Six More And I Get One Free

It took a long-distance hail and a jogging trot across the street, but I just barely managed to catch the most convenient bus to my destination—important, because I didn’t want to waste any more time than already had been wasted that morning.

Four blocks later, making a routine left turn, the bus collided with a car in the opposite lane of the cross-street. It was now five hours since I awoke to my fourth urinary tract infection of the year, and my trip for a prescription and labwork was stymied.

My autistic brain froze.

Too many things, at this point, were happening at once. I needed to get where I was going. It had taken all morning just to get from my initial call into an advice nurse to my urologist calling in a prescription. But: shouldn’t I stay on the bus to provide a statement to…whomever? Isn’t that what you’re supposed to do?


My bladder has a diverticulum. I’ve never seen the scans, but I’m told by my urologist that it’s shaped like a single Mickey Mouse ear, popping out of the left side. It was diagnosed in 2019, and resulted in my introduction, in somewhat rapid succession, to the in-office cystoscopy, bladder surgery, and catheterization.

There wasn’t much in the way of follow-up care, per se, because global pandemic. Then, just when the manufactured reset of the coming of a new year raised hopes for 2021, came urinary tract infections in January, February, April, and—now—May. As one physician put it, any malformation in an internal organ is a great place for infection to take hold. Don’t ask me why I didn’t have a single infection across all of 2020.

(This timeline sends my brain’s occasional autistic pattern-seeking down the garden path. To wit: this puts my UTIs a week or two after new-to-me vaccinations; shingles, then COVID. It’s not that I think the vaccines caused the infections. It just makes me wonder whether one’s immune system can become so preoccupied with learning about some major new threat that it can miss other threats it normally would deal with easily. Presumably, this is something that can happen for those who are immunocompromised, but not something that happens under more typical circumstances. The pattern-seeking kicks in again, though, and I remember that one of the medical questions we put a pin in while dealing with the bladder diverticulum were enlarged lymph nodes my doctors wanted to biopsy. All of which might or might not be wrapped up in a general surge of death anxiety of late.)

The thing is, during the previous UTI, I’d made some adjustments to lessen bladder irritation. Or, one major one, anyway: I quit coffee altogether, having earlier switched entirely to decaf. At the local bakery, I just order almond milk steamers to accompany me when sitting outside to read. At home, I toss almond milk and a single chamomile tea bag in a sauce pan to heat up. I can’t draw a direct cause-and-effect, but in the wake of that UTI, I had the most consistent run of healthy-appearing urine in memory.

It felt like, maybe, things had become somewhat stable, and that, maybe, things would be quiet until the in-office cystoscopy scheduled for the end of July—an exam that could mean decisions on (major? minor?) surgery to remove the diverticulum. I’d hoped for something of a break before having to confront that.

Instead, there I was, having waited four hours until a prescription was ordered, trying to get to the medical office, sitting on a bus that had just hit a car.


There were no other passengers. Had there been anyone else around, I could have taken cues from the inevitable discussion about whether or not to stay on site to give statements. My brain was stalled, stuck between two divergent realities that seemed just as real but couldn’t exist simultaneously: one where I’d a responsibility to myself, one where I’d a responsibility to other people. I’ve referred to this type of cognitive paralysis before as the uncollapsed autistic wave function.

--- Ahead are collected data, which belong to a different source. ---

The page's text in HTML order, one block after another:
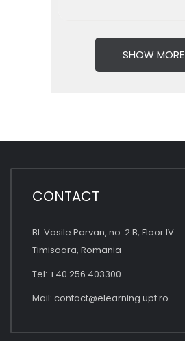
SHOW MORE
CONTACT
Bl. Vasile Parvan, no. 2 B, Floor IV
Timisoara, Romania
Tel: +40 256 403300
Mail: contact@elearning.upt.ro
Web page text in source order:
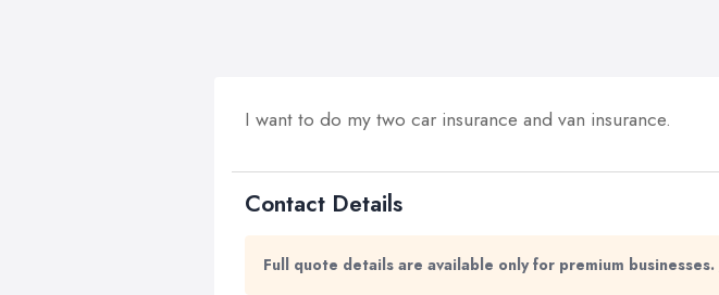
I want to do my two car insurance and van insurance.
Contact Details
Full quote details are available only for premium businesses.
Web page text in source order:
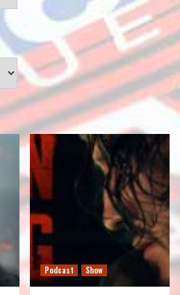
Podcast Show

It seemed forever. It was closer to five minutes. As I picked up my backpack from the side beside me and started to walk to the front of the bus, I noticed the driver talking to me. I removed my earplugs. He was, of course, asking if I’d seen anything. I told him I hadn’t seen anything useful either way, and asked if I should stick around. He said there didn’t seem to be necessary if I hadn’t seen anything useful.

I walked back up the street to the initial bus stop to wait, and had a realization: I could, in fact, merge the divergent realities, by sending a message to the transit agency to tell them what I did, and did not, see during the accident, so they could contact me if needed.

Most occurrences of the uncollapsed autistic wave function do not present solutions this…satisfying. Although in my current mental state its something of a pyrrhic victory. I’m trying to hold onto the fact that I managed to fulfill both my personal and my social obligations without my cognitive stall turning into an all-out spiral.

There’s still another UTI, though. Still another round of antibiotics (too much need for antibiotics in a short period of time). Still an invasive exam at the end of July (and a potential surgery to come afterward). Still weeks to go between now and then (when anything—who knows what—can happen).

Finding myself nostalgic for 2020 was not a space I’d expected to fill on the new year’s bingo card.